We are routinely bombarded by claims that have been “proven” with statistics. Today’s column offers tips in judging these claims.
- Surprising results get headlines. “Did you hear that hurricanes with female names are more deadly? Who knew?!!” An Internet search of this report from last week yields thousands of citations.
- “That’s why autism is on the rise!! It’s the vaccines!” The 1998 study making this claim got a lot more ink than The Lancet’s retraction, after the study’s publisher learned that the results were fraudulent.
Pure fabrication may be rare, but many studies are published with claims that should be served with many grains of salt.

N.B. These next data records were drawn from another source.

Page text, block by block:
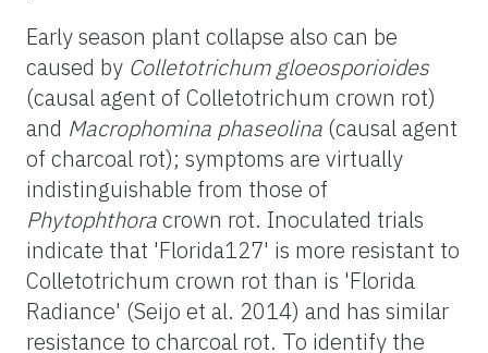
Early season plant collapse also can be
caused by Colletotrichum gloeosporioides
(causal agent of Colletotrichum crown rot)
and Macrophomina phaseolina (causal agent
of charcoal rot); symptoms are virtually
indistinguishable from those of
Phytophthoracrown rot. Inoculated trials
indicate that 'Florida127' is more resistant to
Colletotrichum crown rot than is 'Florida
Radiance' (Seijo et al. 2014) and has similar
resistance to charcoal rot. To identify the

The first question to ask: “Is there enough data?”
- “Is there evidence that property values fall when school budgets are rejected by the voters?” Asked that question last week, I had to disappoint my caller: As relatively few school budget votes fail each year, the sample size is too small to test the connection between budget votes and home values.
Let’s consider the “deadly female hurricane” finding. When I was growing up, all hurricanes had female names. So by necessity the study starts with the period following 1978 when male names went into the lineup—that’s 53 hurricanes. As the study excluded Katrina, the researchers were left with 52 instances in which a hurricane could be assigned either a male or a female name. If this were a simple event—the only outcome is the death toll and the only variable is the gender of the assigned name—then it is possible that you could draw a statistically valid conclusion from 52 observations.

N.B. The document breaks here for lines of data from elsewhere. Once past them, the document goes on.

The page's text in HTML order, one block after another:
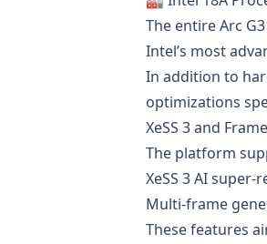
The entire Arc
Intel’s most
In addition to
optimizations
XeSS 3 and
The platform
XeSS 3 AI super-
Multi-frame
These features
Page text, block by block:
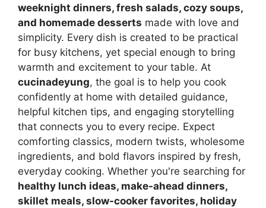
weeknight dinners, fresh salads, cozy soups,
and homemade desserts made with love and
simplicity. Every dish is created to be practical
for busy kitchens, yet special enough to bring
warmth and excitement to your table. At
cucinadeyung, the goal is to help you cook
confidently at home with detailed guidance,
helpful kitchen tips, and engaging storytelling
that connects you to every recipe. Expect
comforting classics, modern twists, wholesome
ingredients, and bold flavors inspired by fresh,
everyday cooking. Whether you're searching for
healthy lunch ideas, make-ahead dinners,
skillet meals, slow-cooker favorites, holiday

But a hurricane is anything but a simple event. The death toll is dependent on many factors—the intensity of the storm, the population density of the affected communities, the time of day when the hurricane hit the community at greatest risk, whether the hurricane’s course was predicted in time, the geographic extent of the storm, and so on. The gender of the storm’s name may be one factor affecting the death toll—but it is only one among many. For the same explanatory power, more variables require more observations. The researchers’ hypothesis could be perfectly correct. But with so little data, the association is simply unsupportable. The University of Illinois researchers insist that the study was not intended to be a joke. It should have been.
We care about the size of the sample because statistics is all about relative probability—how likely is it that what we observe could have occurred by chance?

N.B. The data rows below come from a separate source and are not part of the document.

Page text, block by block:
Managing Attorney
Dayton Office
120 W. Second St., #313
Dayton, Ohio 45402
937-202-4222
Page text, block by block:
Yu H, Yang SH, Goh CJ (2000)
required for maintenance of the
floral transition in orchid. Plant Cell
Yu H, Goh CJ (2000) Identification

Suppose you speculate that cars painted white are more visible to other drivers, thus are involved in fewer accidents. You compile car color for the 110 accidents that occurred in New Hampshire in 2009 and discover that 10% of vehicles in accidents were painted white. If 15% of the cars registered in New Hampshire are white, the evidence supports your hypothesis.
So is the matter proven? No—in 110 accidents, it would not be that surprising for the white-car-accident rate to be small just by chance. Encouraged by the NH result, you study all 33,808 motor vehicle accidents that occurred nationwide in 2009 and get the same result. That certainly strengthens your case.
So NOW is the matter proven? Nothing is ever “proven” to a statistician: But with a sample of 33,808 accidents, a substantially lower accident rate for white cars—just by chance—is very unlikely.
Statisticians turn “guilt by association” into science. The probability of a particular association occurring by chance is reported according to levels of “significance.” A finding reported at the 10% significance level, for example, is an event that will have occurred by chance 10 times out of 100. The 5% significance level means that the observed result would have occurred by chance just 5 times out of a 100. The 10 or 5 random associations—that have nothing to do with causation—are called “false positives,” e.g. it appears that there is a connection, but it doesn’t really exist.
In this era of “big data,” expect that studies of disease will mine new data sets for associations between specific conditions or diseases and other characteristics of the population such as diet or lifestyle. We’ve learned a lot from this approach in the past—and we have high hopes for the future.
But be aware of the risk. Suppose we want to know what factors are associated with rheumatoid arthritis (RA). If we are testing at the 10% significance level, we can expect that 10 of 100 of our “explanatory” variables will appear to be associated with RA just by chance. At the 5% level, 5 of every 100 “promising” associations will turn out to be a dead end. Thus we may explore a dataset in which RA is statistically associated with a high protein diet (e.g. Atkins or paleo) or growing up in an older home. Data “mining” can be helpful because some of the observed associations are “true” and may lead to a new understanding of the cause of disease. But we know in advance that some of the correlations are “spurious.”
Good science is based on replication—if, say, RA and an older homestead are associated in one data set, this should simply spur further study, not a press release. The vaccine scare illustrates the damage that can be done by the premature release of unconfirmed results. 2014 has seen the highest incidence of measles in the United States in 18 years. The World Health Organization reports that the incidence of measles in Europe was up 348% between 2007 and 2013.
Tyler Vigen, a Harvard law student, has posted a collection of statistical associations for our amusement (see http://www.tylervigen.com/): Want to reduce divorce in Maine? It’s all about margarine. Troubled about the mysterious die-off of bee colonies? Look no further than juvenile arrests for marijuana possession.
As “big data” brings us access to ever more numbers, let’s remember that statistical correlation is just math. Correlation is a beginning, not a conclusion.